START THE DATA

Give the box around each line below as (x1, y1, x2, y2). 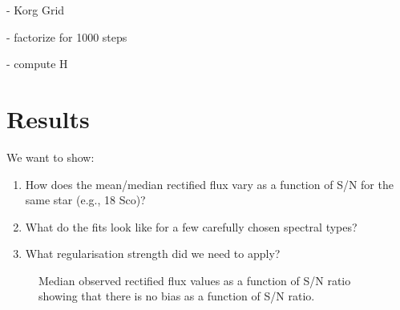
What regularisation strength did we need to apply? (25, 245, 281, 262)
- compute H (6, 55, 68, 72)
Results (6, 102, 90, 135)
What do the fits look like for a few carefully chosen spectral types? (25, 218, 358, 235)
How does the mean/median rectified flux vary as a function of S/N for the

END THE DATA
START THE DATA

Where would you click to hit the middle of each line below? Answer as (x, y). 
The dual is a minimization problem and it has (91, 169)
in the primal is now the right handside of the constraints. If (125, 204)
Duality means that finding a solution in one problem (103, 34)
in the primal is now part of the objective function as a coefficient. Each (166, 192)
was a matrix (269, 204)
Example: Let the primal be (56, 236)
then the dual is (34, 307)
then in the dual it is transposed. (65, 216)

END THE DATA
START THE DATA

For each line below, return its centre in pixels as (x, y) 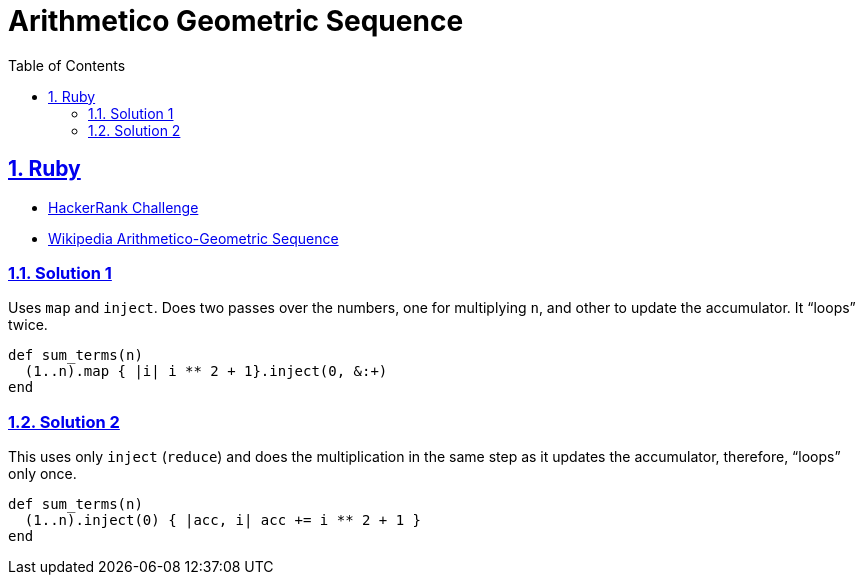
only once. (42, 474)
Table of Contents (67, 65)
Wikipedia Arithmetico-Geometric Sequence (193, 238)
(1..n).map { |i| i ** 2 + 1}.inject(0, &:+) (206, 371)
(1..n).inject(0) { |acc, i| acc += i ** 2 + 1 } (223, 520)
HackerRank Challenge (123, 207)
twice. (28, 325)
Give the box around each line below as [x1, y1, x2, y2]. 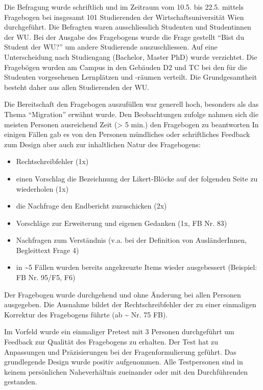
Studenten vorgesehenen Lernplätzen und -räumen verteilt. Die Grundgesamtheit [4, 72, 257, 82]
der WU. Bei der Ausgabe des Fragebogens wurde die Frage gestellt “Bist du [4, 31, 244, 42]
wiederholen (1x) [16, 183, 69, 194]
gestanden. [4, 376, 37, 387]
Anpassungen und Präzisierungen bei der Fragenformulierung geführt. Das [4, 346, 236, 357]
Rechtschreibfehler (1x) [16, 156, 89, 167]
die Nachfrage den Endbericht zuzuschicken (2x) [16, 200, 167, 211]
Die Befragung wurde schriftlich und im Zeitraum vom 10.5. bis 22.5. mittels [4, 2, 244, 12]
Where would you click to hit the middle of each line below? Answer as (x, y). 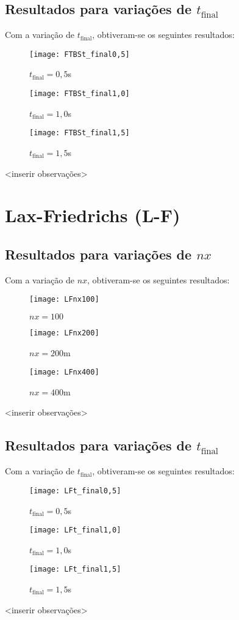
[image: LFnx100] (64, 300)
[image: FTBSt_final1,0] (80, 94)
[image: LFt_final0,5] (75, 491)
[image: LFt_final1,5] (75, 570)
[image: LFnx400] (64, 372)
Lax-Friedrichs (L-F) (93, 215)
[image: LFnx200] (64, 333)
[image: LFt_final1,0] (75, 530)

END THE DATA

Write down, word for word, the lines above from the one containing "What do the" through the one containing "How does the", both ends included.

— ANSWER SECTION —
What do the fits look like for a few carefully chosen spectral types? (25, 218, 358, 235)
How does the mean/median rectified flux vary as a function of S/N for the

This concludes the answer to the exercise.